Please help with this

Another tutor, Tom, answered using polar substitution and then I added an answer that used spherical substitution and differentiated inside the integral. My answer involves some advanced proofs. Let me try Tom's method and give some explanation to help you follow.
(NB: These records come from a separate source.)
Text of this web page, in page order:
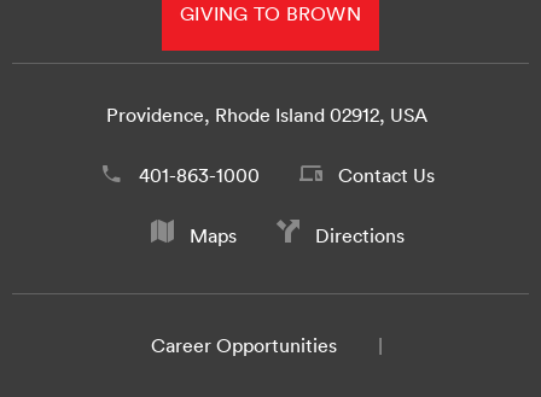
GIVING TO BROWN
Providence, Rhode Island 02912, USA
401-863-1000 Contact Us
Maps Directions
Career Opportunities
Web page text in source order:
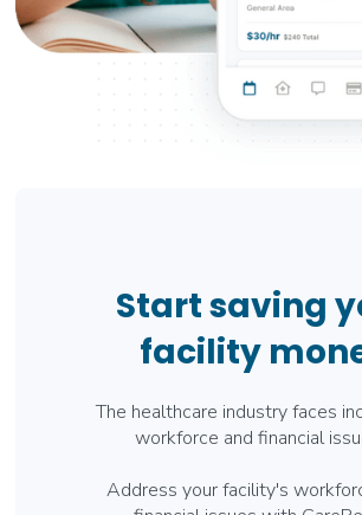
Start saving
facility
The healthcare industry faces
workforce and financial
Address your facility's
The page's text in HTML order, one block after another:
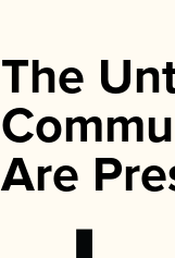
The
Are
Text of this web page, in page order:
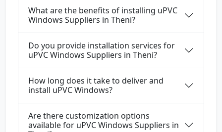
What are the benefits of installing uPVC
Windows Suppliers in Theni?
Do you provide installation services for
uPVC Windows Suppliers in Theni?
How long does it take to deliver and
install uPVC Windows?
Are there customization options
available for uPVC Windows Suppliers in
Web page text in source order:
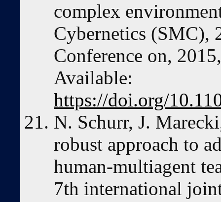
complex
Cybernetics (SMC),
Conference on,
Available:
https://doi.org/
N. Schurr, J.
robust approach to
human-multiagent
7th international
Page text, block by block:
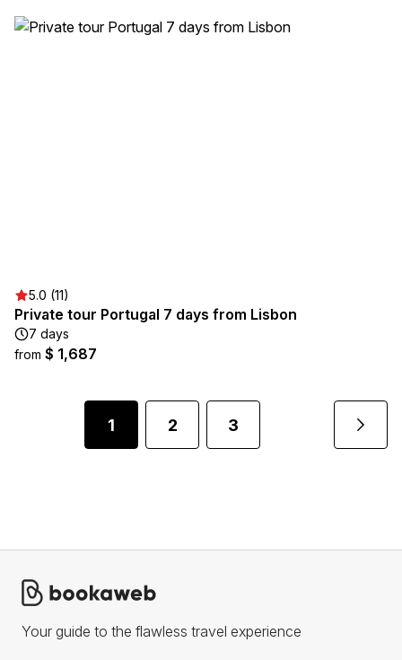
5.0 (11)
Private tour Portugal 7 days from Lisbon
7 days
from $ 1,687
1 2 3
Your guide to the flawless travel experience
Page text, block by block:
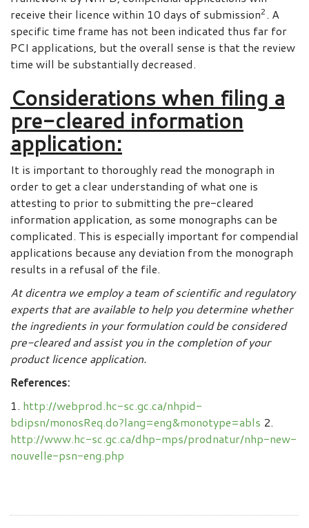
receive their licence within 10 days of submission2. A
specific time frame has not been indicated thus far for
PCI applications, but the overall sense is that the review
time will be substantially decreased.
Considerations when filing a
pre-cleared information
application:
It is important to thoroughly read the monograph in
order to get a clear understanding of what one is
attesting to prior to submitting the pre-cleared
information application, as some monographs can be
complicated. This is especially important for compendial
applications because any deviation from the monograph
results in a refusal of the file.
At dicentra we employ a team of scientific and regulatory
experts that are available to help you determine whether
the ingredients in your formulation could be considered
pre-cleared and assist you in the completion of your
product licence application.
References:
1. http://webprod.hc-sc.gc.ca/nhpid-
bdipsn/monosReq.do?lang=eng&monotype=abls 2.
http://www.hc-sc.gc.ca/dhp-mps/prodnatur/nhp-new-
nouvelle-psn-eng.php
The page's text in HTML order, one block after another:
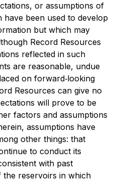
or assumptions of
have been used to develop
but which may
Record Resources
reflected in such
are reasonable, undue
on forward‐looking
Resources can give no
will prove to be
factors and assumptions
assumptions have
other things: that
to conduct its
with past
the reservoirs in which
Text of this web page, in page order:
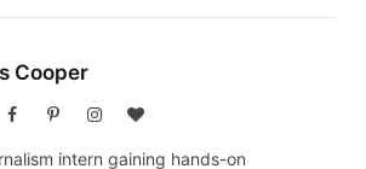
Cooper
FacebookPinterestInstagramBlogLovin
intern gaining hands-on
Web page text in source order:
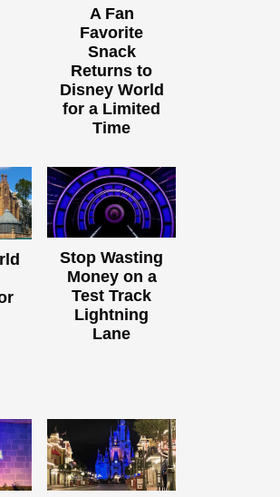
A Fan
Favorite
Snack
Returns to
Disney World
for a Limited
Time
Stop Wasting
Money on a
Test Track
Lightning
Lane
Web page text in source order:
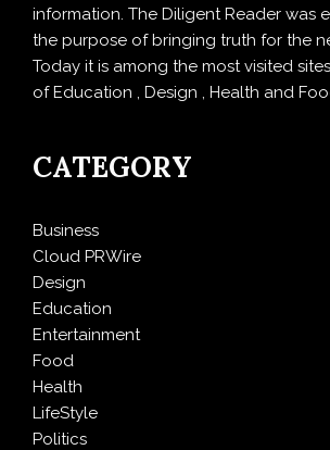
information. The Diligent Reader was
the purpose of bringing truth for the
Today it is among the most visited
of Education , Design , Health and
CATEGORY
Business
Cloud PRWire
Design
Education
Entertainment
Food
Health
LifeStyle
Politics
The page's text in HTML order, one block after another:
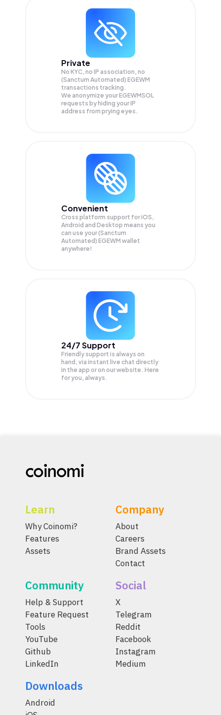
Private
No KYC, no IP association, no
(Sanctum Automated) EGEWM
transactions tracking.
We anonymize yourEGEWMSOL
requests by hiding your IP
address from prying eyes.
Convenient
Cross platform support for iOS,
Android and Desktop means you
can use your (Sanctum
Automated) EGEWM wallet
anywhere!
24/7 Support
Friendly support is always on
hand, via instant live chat directly
in the app or on our website. Here
for you, always.
Learn
Why Coinomi?
Features
Assets
Company
About
Careers
Brand Assets
Contact
Community
Help & Support
Feature Request
Tools
YouTube
Github
LinkedIn
Social
X
Telegram
Reddit
Facebook
Instagram
Medium
Downloads
Android
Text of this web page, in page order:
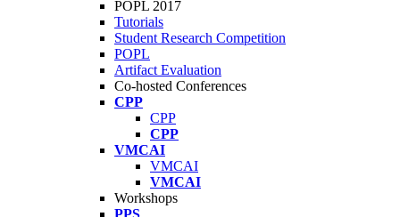
POPL 2017
Tutorials
Student Research Competition
POPL
Artifact Evaluation
Co-hosted Conferences
CPP
CPP
CPP
VMCAI
VMCAI
VMCAI
Workshops
PPS
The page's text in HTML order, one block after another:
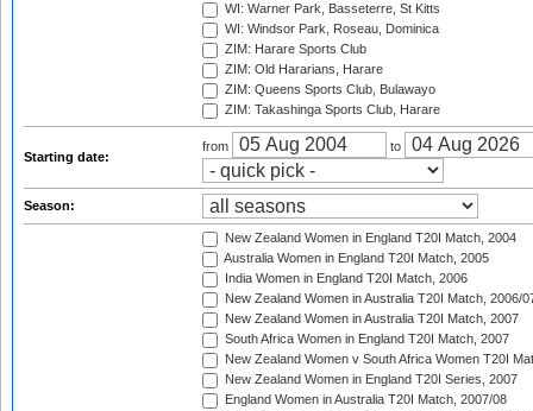
WI: Warner Park, Basseterre, St Kitts
WI: Windsor Park, Roseau, Dominica
ZIM: Harare Sports Club
ZIM: Old Hararians, Harare
ZIM: Queens Sports Club, Bulawayo
ZIM: Takashinga Sports Club, Harare
Starting date:
from to
Season:
New Zealand Women in England T20I Match, 2004
Australia Women in England T20I Match, 2005
India Women in England T20I Match, 2006
New Zealand Women in Australia T20I Match, 2006/
New Zealand Women in Australia T20I Match, 2007
South Africa Women in England T20I Match, 2007
New Zealand Women v South Africa Women T20I
New Zealand Women in England T20I Series, 2007
England Women in Australia T20I Match, 2007/08
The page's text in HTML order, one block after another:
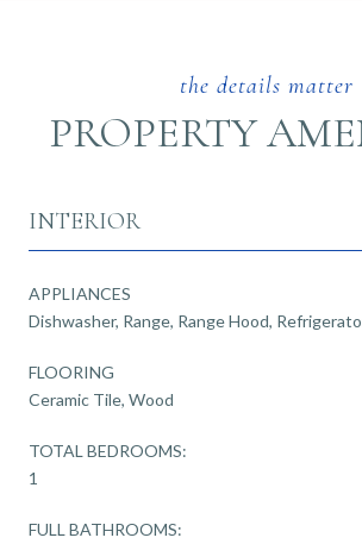
PROPERTY
INTERIOR
APPLIANCES
Dishwasher, Range, Range Hood,
FLOORING
Ceramic Tile, Wood
TOTAL BEDROOMS:
1
FULL BATHROOMS:
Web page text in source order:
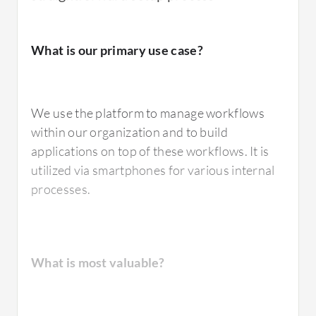
available.
If you talk about saving an item into the
with attachments and document libraries.
There are many other features available as
well, such as web service calls and web calls
where you can work withSQL Server. Over
our past four years of experience, Nintex
What is our primary use case?
We use the platform to manage workflows
within our organization and to build
applications on top of these workflows. It is
utilized via smartphones for various internal
processes.
What is most valuable?
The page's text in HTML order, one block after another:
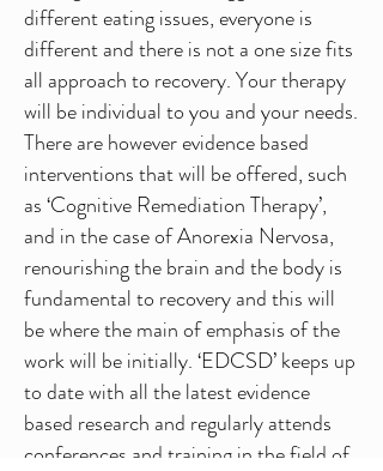
different eating issues, everyone is
different and there is not a one size fits
all approach to recovery. Your therapy
will be individual to you and your needs.
There are however evidence based
interventions that will be offered, such
as ‘Cognitive Remediation Therapy’,
and in the case of Anorexia Nervosa,
renourishing the brain and the body is
fundamental to recovery and this will
be where the main of emphasis of the
work will be initially. ‘EDCSD’ keeps up
to date with all the latest evidence
based research and regularly attends
conferences and training in the field of
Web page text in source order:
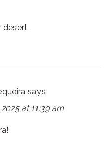
desert
says
at 11:39 am
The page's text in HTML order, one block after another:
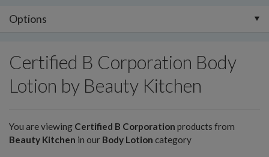
Options
Certified B Corporation Body
Lotion by Beauty Kitchen
You are viewing Certified B Corporation products from
Beauty Kitchen in our Body Lotion category
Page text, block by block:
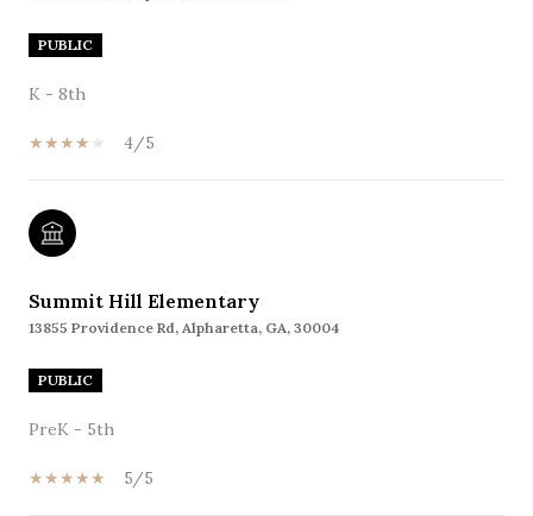
PUBLIC
K - 8th
4/5
Summit Hill Elementary
13855 Providence Rd, Alpharetta, GA, 30004
PUBLIC
PreK - 5th
5/5
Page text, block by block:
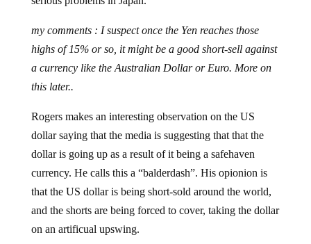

There is a proof, a bit involved involving cross products and scalar products of vectors which concludes

For a surface z=f(x,y), surface area over region R in xy plane

is SA=∫∫√(f_x²+f_y²+1)dxdy integrated with limits defining R

computing

SA=∫∫√(([x²+y²]/[5-x²-y²])+1)dxdy over the circle x²+y²+=1

the circle projected up is the cylinder

note the the squaring of f_x and f_y removes the square root in the denominator

make 1=5-x²-y²/5-x²-y²

then SA=∫∫√[5/(5-x²-y²]dxdy over the circle x²+y²+=1

to convert dxdy=dA to a polar dA

there is a simple proof ,,,,dA=r*drdθ

where as usual for polar substitution ,,,r²=x²+y²,,,,x=rcosθ,,,,y=rsinθ

now SA = ∫∫√[5/(5-r²)]r*drdθ,,,where the region in r,θ plane is r from 0 to 1, θ from 0 to 2π

SA=2π((-√5)/2)*2*(5-r²)^1/2 where r limits are r=0 to r =1,,,,need-1/2 since -2r is differential of -r²

need 2 since integratlon raised power to 1/2 must divide by 1/2

see integration with respect to θ was computed first with limits 0 to 2π

SA=same answer as given by Tom